En 2013, au plus fort de la rébellion, le conseil de sécurité des Nations-Unies s’est réuni et a infligé à la République Centrafricaine un embargo sur la vente d’armes comme il est de coutume en de pareilles occasions. Du coup, l’armée nationale est sur le carreau laissant le champ libre aux groupes armés de sévir en toute impunité. Les conséquences immédiates sont les pertes en vies humaines, le calvaire des réfugiés et des déplacés internes qui vivent dans des conditions déplorables manquant d’un minimum vital.

Aujourd’hui, les compatriotes espèrent vivre une nouvelle ère mais qui, malheureusement, est moins rassurante. ils espèrent bien entendu avec Khartoum retrouve la quiétude d’antan se basant sur la levée totale de l’embargo afin de donner les coudées franches aux FACA d’être opérationnelles pour assurer leur sécurité aux côtés des troupes Onusiennes de la MINUSCA. Les compatriotes estiment que les FACA peuvent ramener la confiance et la paix parce qu’ils maîtrisent les recoins du pays et peuvent débusquer facilement l’ennemi dans sa planque.

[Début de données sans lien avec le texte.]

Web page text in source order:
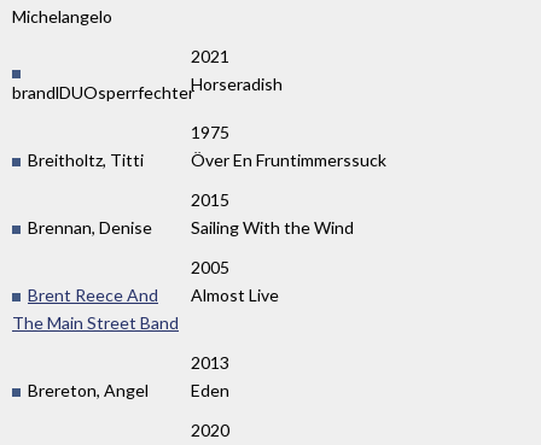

Ceci étant dit, le président de la République, Faustin Archange Touadéra a mené une offensive diplomatique pour obtenir la levée totale de cette sanction Onusienne. Il s’est rendu récemment à New York et à Washington pour plaider le dossier. Ses partenaires sont sensibles à sa demande et lui promettent une réponse au mois de juillet prochain. En RDC et en Côte d’Ivoire, ces deux pays africains ont connu la guerre mais jamais leur armée n’est mise à l’écart. Alors, pourquoi seulement la Centrafrique ? S’opposer à la levée de l’embargo équivaut à une volonté manifeste de perdurer la crise dans ce pays. Rien d’autre.